Constant Rate Scheduling: Constant-Rate Distributional Change for Efficient Training and Sampling in Diffusion Models
This work addresses efficiency and performance improvements in diffusion models for image generation, representing an incremental advancement in noise schedule optimization.
The authors tackled the problem of optimizing noise schedules in diffusion models to ensure a constant rate of distributional change, achieving a state-of-the-art FID score of 2.03 on LSUN Horse 256×256 without sacrificing mode coverage.
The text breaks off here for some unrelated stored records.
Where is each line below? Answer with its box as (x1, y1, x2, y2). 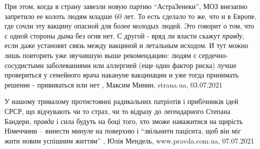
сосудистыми (4, 59, 44, 70)
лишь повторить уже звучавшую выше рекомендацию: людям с (4, 49, 196, 60)
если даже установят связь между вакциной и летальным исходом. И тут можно (4, 40, 248, 50)
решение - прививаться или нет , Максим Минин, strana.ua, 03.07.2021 (4, 79, 222, 89)
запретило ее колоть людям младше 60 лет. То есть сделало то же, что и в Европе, (4, 10, 256, 21)
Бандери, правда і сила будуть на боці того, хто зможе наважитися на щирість (4, 115, 243, 126)
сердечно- (198, 49, 228, 60)
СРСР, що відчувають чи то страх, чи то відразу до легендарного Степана (4, 105, 230, 116)
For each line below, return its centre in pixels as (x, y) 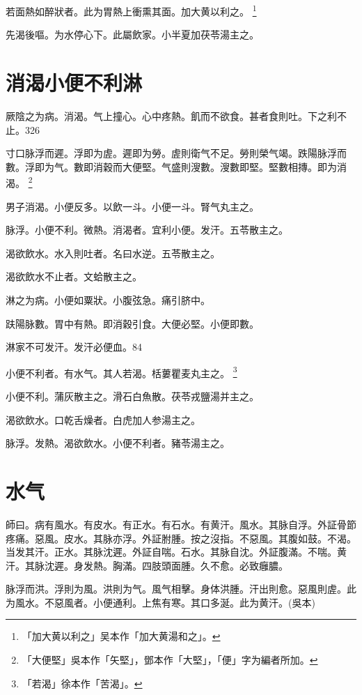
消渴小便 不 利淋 (74, 83)
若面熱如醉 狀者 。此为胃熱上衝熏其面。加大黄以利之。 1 (131, 10)
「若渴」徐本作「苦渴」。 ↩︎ (82, 683)
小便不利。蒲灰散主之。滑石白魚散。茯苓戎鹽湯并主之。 (132, 396)
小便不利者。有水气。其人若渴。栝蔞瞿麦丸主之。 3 (121, 372)
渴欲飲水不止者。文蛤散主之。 (74, 276)
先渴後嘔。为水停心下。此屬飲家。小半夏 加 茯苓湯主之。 (132, 35)
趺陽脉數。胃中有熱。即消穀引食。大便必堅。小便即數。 (132, 323)
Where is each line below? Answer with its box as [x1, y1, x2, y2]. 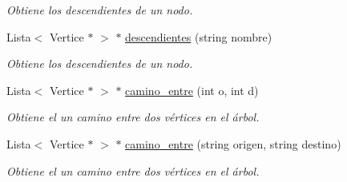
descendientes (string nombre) [125, 28, 272, 45]
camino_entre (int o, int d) [125, 81, 259, 98]
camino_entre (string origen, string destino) [125, 135, 341, 152]
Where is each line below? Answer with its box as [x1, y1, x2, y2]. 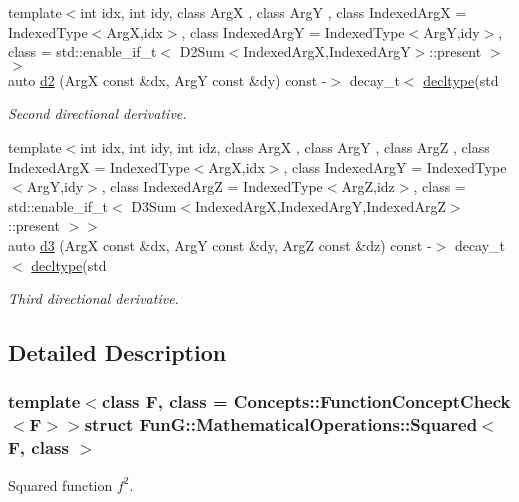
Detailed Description [8, 337, 227, 368]
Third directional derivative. [8, 288, 179, 309]
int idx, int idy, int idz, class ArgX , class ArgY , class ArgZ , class [80, 136, 490, 157]
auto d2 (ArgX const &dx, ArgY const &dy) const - [8, 69, 327, 90]
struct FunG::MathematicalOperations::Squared [84, 412, 478, 437]
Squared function [8, 474, 113, 495]
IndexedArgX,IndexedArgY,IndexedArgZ [194, 195, 446, 216]
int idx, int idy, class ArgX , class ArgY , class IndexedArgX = [80, 2, 467, 22]
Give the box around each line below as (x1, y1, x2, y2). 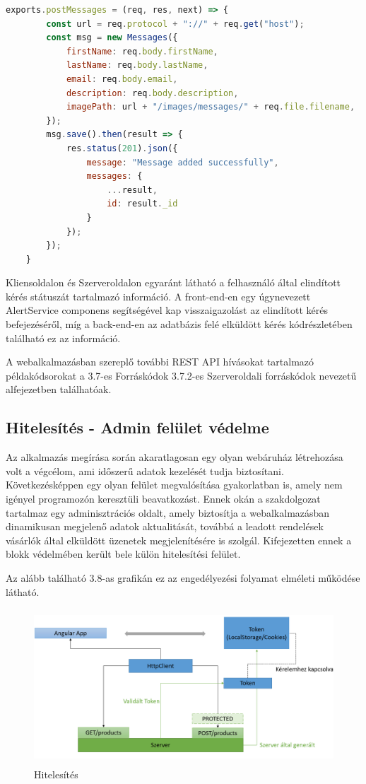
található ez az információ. (6, 330, 121, 345)
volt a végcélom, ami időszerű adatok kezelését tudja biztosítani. (6, 463, 284, 478)
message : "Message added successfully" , (86, 157, 279, 168)
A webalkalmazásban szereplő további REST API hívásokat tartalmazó (6, 354, 314, 369)
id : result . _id (107, 199, 178, 209)
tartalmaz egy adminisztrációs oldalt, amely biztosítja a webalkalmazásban (6, 505, 330, 520)
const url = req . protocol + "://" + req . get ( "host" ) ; (46, 18, 305, 29)
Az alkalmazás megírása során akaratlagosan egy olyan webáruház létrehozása (6, 450, 343, 464)
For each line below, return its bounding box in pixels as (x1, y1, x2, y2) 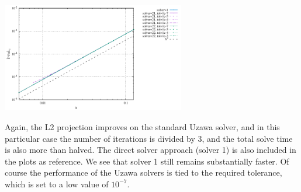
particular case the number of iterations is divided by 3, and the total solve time (5, 132, 293, 144)
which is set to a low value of (5, 177, 109, 190)
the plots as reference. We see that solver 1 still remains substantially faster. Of (5, 155, 289, 167)
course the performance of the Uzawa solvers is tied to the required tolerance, (5, 166, 282, 179)
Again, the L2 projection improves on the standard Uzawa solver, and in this (5, 121, 280, 132)
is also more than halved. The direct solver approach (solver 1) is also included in (5, 144, 296, 156)
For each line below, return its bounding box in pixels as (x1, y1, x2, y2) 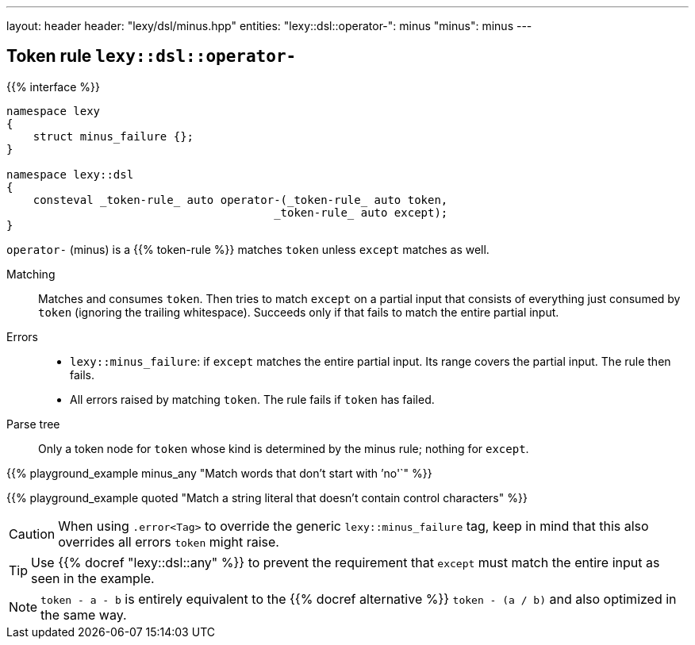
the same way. (40, 606, 127, 623)
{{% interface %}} (6, 79, 100, 94)
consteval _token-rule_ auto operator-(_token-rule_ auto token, (33, 193, 448, 206)
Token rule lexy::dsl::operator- (6, 46, 297, 67)
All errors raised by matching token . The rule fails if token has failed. (70, 392, 435, 406)
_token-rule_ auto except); (274, 205, 448, 219)
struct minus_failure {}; (33, 129, 194, 143)
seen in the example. (31, 570, 155, 586)

We propose a general approach to optimize noise schedules for training and sampling in diffusion models. Our approach optimizes the noise schedules to ensure a constant rate of change in the probability distribution of diffused data throughout the diffusion process. Any distance metric for measuring the probability-distributional change is applicable to our approach, and we introduce three distance metrics. We evaluated the effectiveness of our approach on unconditional and class-conditional image-generation tasks using the LSUN (Horse, Bedroom, Church), ImageNet, FFHQ, and CIFAR10 datasets. Through extensive experiments, we confirmed that our approach broadly improves the performance of pixel-space and latent-space diffusion models regardless of the dataset, sampler, and number of function evaluations ranging from 5 to 250. Notably, by using our approach for optimizing both training and sampling schedules, we achieved a state-of-the-art FID score of 2.03 without sacrificing mode coverage on LSUN Horse 256 $\times$ 256.